Eggman began taking slow, deep breaths while forming a meditative sitting position before he continued his train of thought, remembering what the anger management bot he programmed had taught him.

Even Sonic and Tails, who have followed him to Earth, couldn't stop his devious machinations. In fact, they practically gift wrapped two of the emeralds for him, as Metal Sonic snatched them away from the two fur balls like candy from a baby.

"Ah, I love it when diabolical evil lives up to the hype!" The oval overlord says to himself with an absolutely wicked sense of glee. "When even my two greatest enemies couldn't slow down my master plan, WHO COULD POSSIBLY…."
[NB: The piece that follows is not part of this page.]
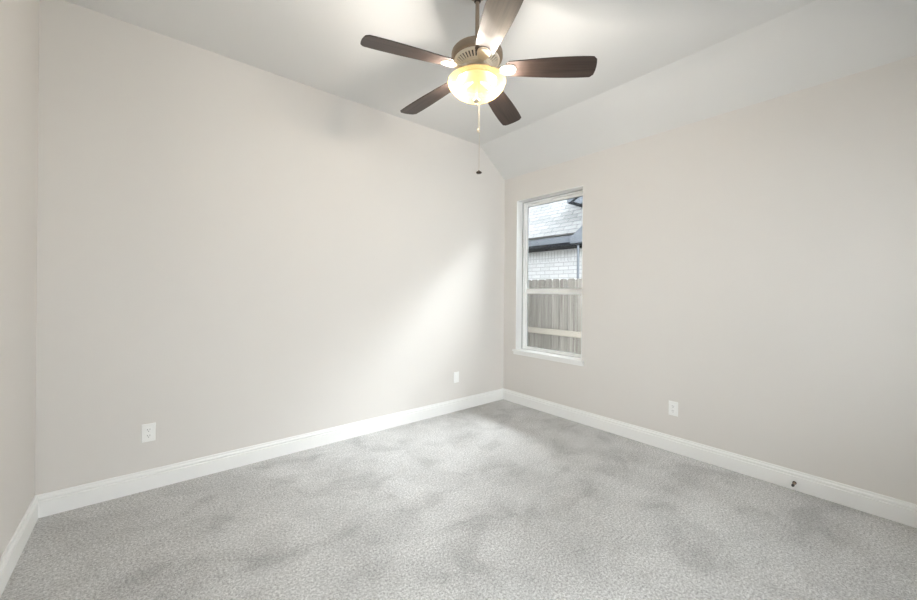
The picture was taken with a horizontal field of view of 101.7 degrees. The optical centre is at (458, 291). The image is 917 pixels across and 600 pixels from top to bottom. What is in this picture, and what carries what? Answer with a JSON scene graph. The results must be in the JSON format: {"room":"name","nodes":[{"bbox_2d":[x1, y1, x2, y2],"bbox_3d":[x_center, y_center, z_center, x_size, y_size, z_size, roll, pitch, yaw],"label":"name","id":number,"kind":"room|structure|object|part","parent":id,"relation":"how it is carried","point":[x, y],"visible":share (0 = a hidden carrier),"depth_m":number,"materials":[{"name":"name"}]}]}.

"Oh, are we taking over Tokyo first?" A grating, metallic voice interrupted his triumphant declaration, coming from a small, yellow robot made out of three connected cubes. "Make sure not to blow it up too much boss! I wanna see some sumo wrestling and a five story arcade and those really cool toilets and one of those anime stores where the aisles just go on and on and on…"

"Ooo! And I'd like to attend one of those maid cafes." Said another small automaton, this one red, spherical, and with a slightly pompous sounding accent. "I think it would be delightful to be the one waited upon hand and foot for a change!"
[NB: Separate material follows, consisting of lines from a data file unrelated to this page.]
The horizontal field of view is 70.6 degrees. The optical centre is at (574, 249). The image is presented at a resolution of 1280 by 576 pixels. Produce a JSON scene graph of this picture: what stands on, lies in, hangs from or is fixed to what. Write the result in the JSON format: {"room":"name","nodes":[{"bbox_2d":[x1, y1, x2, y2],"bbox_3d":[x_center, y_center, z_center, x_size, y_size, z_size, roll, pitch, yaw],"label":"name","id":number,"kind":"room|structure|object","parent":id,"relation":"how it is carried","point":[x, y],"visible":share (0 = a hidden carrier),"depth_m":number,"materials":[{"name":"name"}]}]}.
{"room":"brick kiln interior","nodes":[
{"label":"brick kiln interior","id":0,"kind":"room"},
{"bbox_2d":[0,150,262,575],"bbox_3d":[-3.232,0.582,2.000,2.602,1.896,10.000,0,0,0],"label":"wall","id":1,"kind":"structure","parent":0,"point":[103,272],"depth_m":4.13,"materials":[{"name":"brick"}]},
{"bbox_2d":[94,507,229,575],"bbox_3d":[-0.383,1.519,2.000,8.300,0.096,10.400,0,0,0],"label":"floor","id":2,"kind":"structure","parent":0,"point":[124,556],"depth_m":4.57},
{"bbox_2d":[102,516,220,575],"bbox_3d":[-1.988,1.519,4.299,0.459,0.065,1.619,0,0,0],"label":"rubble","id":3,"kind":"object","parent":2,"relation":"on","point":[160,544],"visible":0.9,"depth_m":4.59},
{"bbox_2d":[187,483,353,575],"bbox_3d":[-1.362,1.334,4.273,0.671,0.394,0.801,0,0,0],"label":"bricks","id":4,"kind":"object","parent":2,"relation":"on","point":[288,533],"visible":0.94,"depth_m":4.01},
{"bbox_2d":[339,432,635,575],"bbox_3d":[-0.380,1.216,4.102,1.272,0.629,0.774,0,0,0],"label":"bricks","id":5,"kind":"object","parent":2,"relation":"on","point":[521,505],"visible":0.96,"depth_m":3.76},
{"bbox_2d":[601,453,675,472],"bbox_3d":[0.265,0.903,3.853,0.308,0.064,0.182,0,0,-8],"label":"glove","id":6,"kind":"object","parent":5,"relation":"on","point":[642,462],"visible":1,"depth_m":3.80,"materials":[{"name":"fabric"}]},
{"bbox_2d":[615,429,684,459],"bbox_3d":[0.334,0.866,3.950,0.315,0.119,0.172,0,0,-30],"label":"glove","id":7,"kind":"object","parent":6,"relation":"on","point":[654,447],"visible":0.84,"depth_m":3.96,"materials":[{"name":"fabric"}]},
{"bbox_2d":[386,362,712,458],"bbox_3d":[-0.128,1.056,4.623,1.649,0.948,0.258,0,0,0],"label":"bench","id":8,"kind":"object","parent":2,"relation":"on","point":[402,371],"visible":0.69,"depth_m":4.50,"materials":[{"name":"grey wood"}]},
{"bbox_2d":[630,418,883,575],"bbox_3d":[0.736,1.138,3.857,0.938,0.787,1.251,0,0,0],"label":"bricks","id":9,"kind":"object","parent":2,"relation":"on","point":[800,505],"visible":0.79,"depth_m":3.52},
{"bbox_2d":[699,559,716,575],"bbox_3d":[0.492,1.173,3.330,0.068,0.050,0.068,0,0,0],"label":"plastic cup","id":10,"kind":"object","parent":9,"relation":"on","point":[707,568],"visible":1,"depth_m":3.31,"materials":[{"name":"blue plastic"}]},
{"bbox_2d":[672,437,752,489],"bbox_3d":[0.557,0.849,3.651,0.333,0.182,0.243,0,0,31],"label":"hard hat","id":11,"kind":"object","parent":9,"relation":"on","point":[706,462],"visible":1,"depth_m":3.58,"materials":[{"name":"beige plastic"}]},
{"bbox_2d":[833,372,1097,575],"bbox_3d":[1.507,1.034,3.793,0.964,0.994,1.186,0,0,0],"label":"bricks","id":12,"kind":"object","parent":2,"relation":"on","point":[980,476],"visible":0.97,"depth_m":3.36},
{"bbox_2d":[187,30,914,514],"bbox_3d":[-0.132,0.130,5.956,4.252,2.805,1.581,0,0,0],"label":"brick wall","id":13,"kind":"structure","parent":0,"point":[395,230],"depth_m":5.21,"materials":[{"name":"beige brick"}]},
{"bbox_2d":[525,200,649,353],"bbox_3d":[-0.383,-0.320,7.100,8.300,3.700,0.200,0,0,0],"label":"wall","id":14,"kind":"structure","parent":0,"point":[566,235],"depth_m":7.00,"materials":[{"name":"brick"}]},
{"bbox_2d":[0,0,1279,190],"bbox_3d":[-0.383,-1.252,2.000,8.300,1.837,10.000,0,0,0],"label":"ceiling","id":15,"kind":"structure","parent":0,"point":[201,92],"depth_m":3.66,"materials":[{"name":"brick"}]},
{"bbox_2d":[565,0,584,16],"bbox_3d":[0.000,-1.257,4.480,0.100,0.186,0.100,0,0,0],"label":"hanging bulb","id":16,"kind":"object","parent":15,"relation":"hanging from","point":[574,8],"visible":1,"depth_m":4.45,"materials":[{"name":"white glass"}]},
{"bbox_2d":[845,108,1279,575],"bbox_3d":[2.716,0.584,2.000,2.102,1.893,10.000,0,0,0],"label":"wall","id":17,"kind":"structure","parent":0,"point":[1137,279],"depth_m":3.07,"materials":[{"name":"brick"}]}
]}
"Orbot! Cubot! What have I told you about interrupting my villainous monologues!?!?" The doctor yelled in frustration.

"Monologue? That was barely two sentences." Orbot rebutted, completely missing the point of his masters outburst.

"Maybe the rest was this fics narration." Cubot replied. "It can be pretty easy to mix that up with the dialogue sometimes."

Eggman sighed and slumped back in his chair, feeling slightly deflated by his two servants' braindead antics. He would much rather prefer to have Sage or Stone by his side at a glorious moment such as this, but he left them behind on Mobius as he needed someone competent watching over his assets back home. Orbot and Cubot weren't at all programmed to run an empire: they were made to do a few easy yet necessary chores like cleaning up and making him food, while also simply being around to listen to him gloat so he wasn't just talking to himself all the time. Functionally they were fine enough lackys, being decent at the menial tasks they were designed for. That was the only possible reason he hadn't slowly and painfully dismantled them already because sweet merciful heavens were they annoying. Orbots sass and Cubots stupidity were always enough to send him flying into an unstoppable RAGE FILLED TIRADE…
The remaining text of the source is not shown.